The work of Fritz Scholder in the 1960s and 1970s represents a more aggressive engagement with (or, some would say, interrogation of) the Euro-American painterly tradition. This is perhaps best exemplified in his famous painting from 1970, the End of the Trail (Figure 3). Scholder appropriated the famous statue the End of the Trail by James Earle Fraser as a means of capturing both the romantic view of a European-American of the Native American experience, as well as a Native American's response to European-American Modernism. He renders Fraser's famous statue of a horse and rider - yet alters it significantly. Instead of affirming the sculptor's stereotypical view of a sad "noble savage," Scholder has instead portrayed his Indian as an angry, ravaged, screaming man. References to the work of painter Francis Bacon can be discerned in the figure's slumped, deformed body. Scholder's painting thus represents an angry response to cliche notions of Native American Indian identity by European-American outsiders throughout the course of history. As such, Scholder's work is a product of the anger and social movements that characterized the 1960s in the United States of America. His art from this period represents an important moment in which Native Americans were just beginning to reclaim their identity from the "master narrative," as their colonizers had penned it in the previous centuries. This would make Scholder's art merely interesting. What makes it important, however, is his stylistic prowess. He adapts the language of Abstract Expressionism and uses it towards his own ends, painting subjects that would have never occurred to any of the New York School painters of the previous decades.
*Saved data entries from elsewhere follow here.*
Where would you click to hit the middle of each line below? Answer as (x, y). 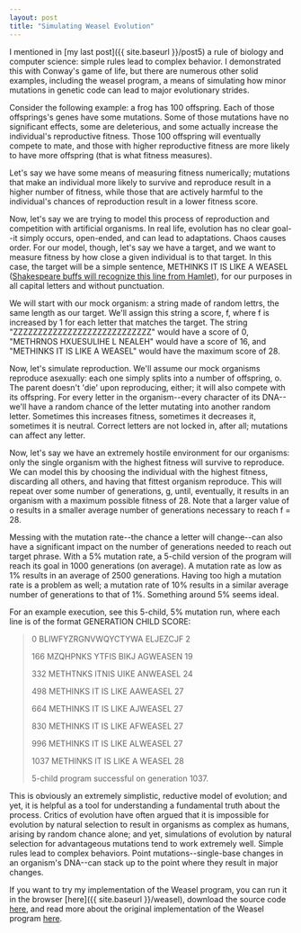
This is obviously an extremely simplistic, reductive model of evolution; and (148, 795)
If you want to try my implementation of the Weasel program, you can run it (148, 889)
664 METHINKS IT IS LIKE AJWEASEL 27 (107, 708)
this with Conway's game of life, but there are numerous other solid (134, 71)
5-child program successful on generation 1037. (120, 778)
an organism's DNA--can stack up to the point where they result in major (144, 862)
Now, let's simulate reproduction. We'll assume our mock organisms (135, 368)
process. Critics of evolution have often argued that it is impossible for (139, 814)
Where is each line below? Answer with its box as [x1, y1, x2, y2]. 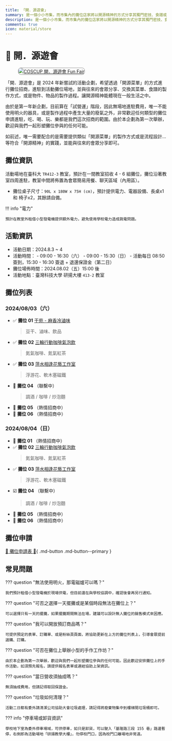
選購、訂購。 [5, 638, 29, 643]
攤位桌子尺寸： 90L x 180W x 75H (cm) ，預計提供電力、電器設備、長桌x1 [12, 188, 164, 194]
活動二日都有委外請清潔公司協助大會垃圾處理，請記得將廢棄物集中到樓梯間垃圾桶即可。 [5, 705, 162, 711]
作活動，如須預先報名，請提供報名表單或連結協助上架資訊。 [5, 664, 112, 669]
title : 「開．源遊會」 [5, 7, 49, 13]
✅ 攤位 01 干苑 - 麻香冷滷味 [12, 317, 71, 324]
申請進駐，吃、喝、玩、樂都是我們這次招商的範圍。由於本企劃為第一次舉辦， [5, 116, 167, 122]
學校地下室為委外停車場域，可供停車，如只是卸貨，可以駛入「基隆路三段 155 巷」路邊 [5, 726, 162, 731]
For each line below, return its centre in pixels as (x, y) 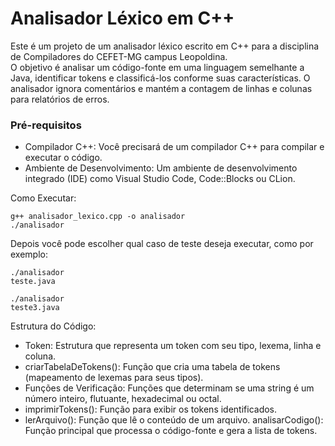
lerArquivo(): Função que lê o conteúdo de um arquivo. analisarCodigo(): (174, 420)
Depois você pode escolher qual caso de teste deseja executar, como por (162, 244)
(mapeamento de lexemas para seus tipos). (114, 378)
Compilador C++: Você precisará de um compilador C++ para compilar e (174, 147)
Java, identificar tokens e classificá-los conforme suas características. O (160, 78)
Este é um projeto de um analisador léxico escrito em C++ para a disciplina (165, 46)
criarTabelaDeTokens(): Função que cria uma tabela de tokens (152, 367)
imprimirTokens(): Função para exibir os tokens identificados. (151, 409)
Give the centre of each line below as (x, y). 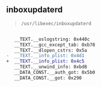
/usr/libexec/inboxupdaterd (56, 23)
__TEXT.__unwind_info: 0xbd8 (50, 67)
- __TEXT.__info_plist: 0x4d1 (45, 56)
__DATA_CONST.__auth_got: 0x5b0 (55, 73)
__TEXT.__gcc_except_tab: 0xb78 (55, 45)
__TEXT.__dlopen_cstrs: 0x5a (50, 50)
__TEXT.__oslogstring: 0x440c (52, 39)
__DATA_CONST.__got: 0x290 (48, 78)
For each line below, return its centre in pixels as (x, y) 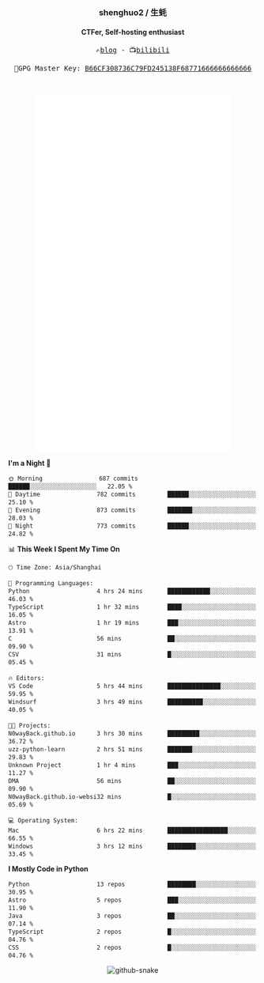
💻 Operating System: (43, 821)
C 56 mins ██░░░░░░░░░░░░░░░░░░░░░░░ (132, 639)
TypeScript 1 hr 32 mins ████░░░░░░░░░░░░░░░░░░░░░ (132, 607)
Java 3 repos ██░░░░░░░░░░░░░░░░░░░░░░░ (132, 916)
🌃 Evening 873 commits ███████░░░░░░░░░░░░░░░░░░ (132, 510)
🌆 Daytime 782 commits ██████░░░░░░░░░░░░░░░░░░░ (132, 495)
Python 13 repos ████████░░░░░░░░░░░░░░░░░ (132, 885)
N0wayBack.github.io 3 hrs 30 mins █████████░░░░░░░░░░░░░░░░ (132, 734)
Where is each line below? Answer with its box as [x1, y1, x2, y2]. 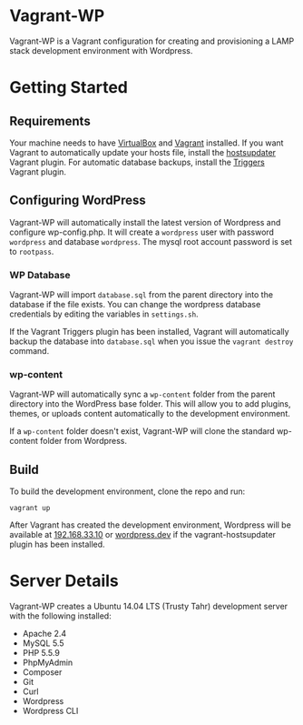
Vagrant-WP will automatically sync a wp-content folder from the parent [9, 388, 276, 400]
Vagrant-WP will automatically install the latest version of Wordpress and [9, 216, 281, 227]
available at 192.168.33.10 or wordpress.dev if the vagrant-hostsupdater [9, 529, 277, 540]
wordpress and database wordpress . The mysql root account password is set [9, 236, 293, 247]
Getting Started [9, 77, 129, 98]
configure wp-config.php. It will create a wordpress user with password [9, 227, 275, 237]
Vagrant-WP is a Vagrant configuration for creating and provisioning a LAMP [9, 35, 295, 46]
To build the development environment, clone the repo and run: [9, 486, 246, 497]

Scholder was not the only one to paint virulent subjects during this period. T.C. Cannon was also an important figure in the Native American visual arts scene of the 1960s and 1970s. Sadly, his career was cut short; in 1978, he was killed in an automobile accident. He was only thirty-one years old. In the course of his brief career, however, he left behind a significant body of work. In Self-Portrait in the Studio (1975), we see the artist decked out in distinctly southwestern garb typical of the 1970s: a cowboy hat, trucker sunglasses, blue jeans and cowboy boots. He sits in a chair staring forward at the viewer, his feet resting on a traditional striped carpet. Behind him, it is not apparent whether we are looking at a painting or an actual window out on to the desert - this blurring of actuality with representational illusion was, of course, key to the Modernist project, and one that Cannon readily adapted in his own paintings. The hills are depicted with a swirly line, with a few clouds squirted out across the sky, which depicts the day's slow fade into darkness. It is clearly early evening, as there is more light in the studio then there is outside. The overall painting combines a forceful feeling of the melancholy of nature with the toughness of the artist's pose - half-cowboy, half-Indian, he is far from being a defeated character. He is a symbol of pride that, like the man in Marmon's photograph, has no problem straddling the two worlds he has been born into. Stylistically, Cannon's cartoon like rendering fits in gracefully with the Pop Art aesthetic that was gaining popularity in this era.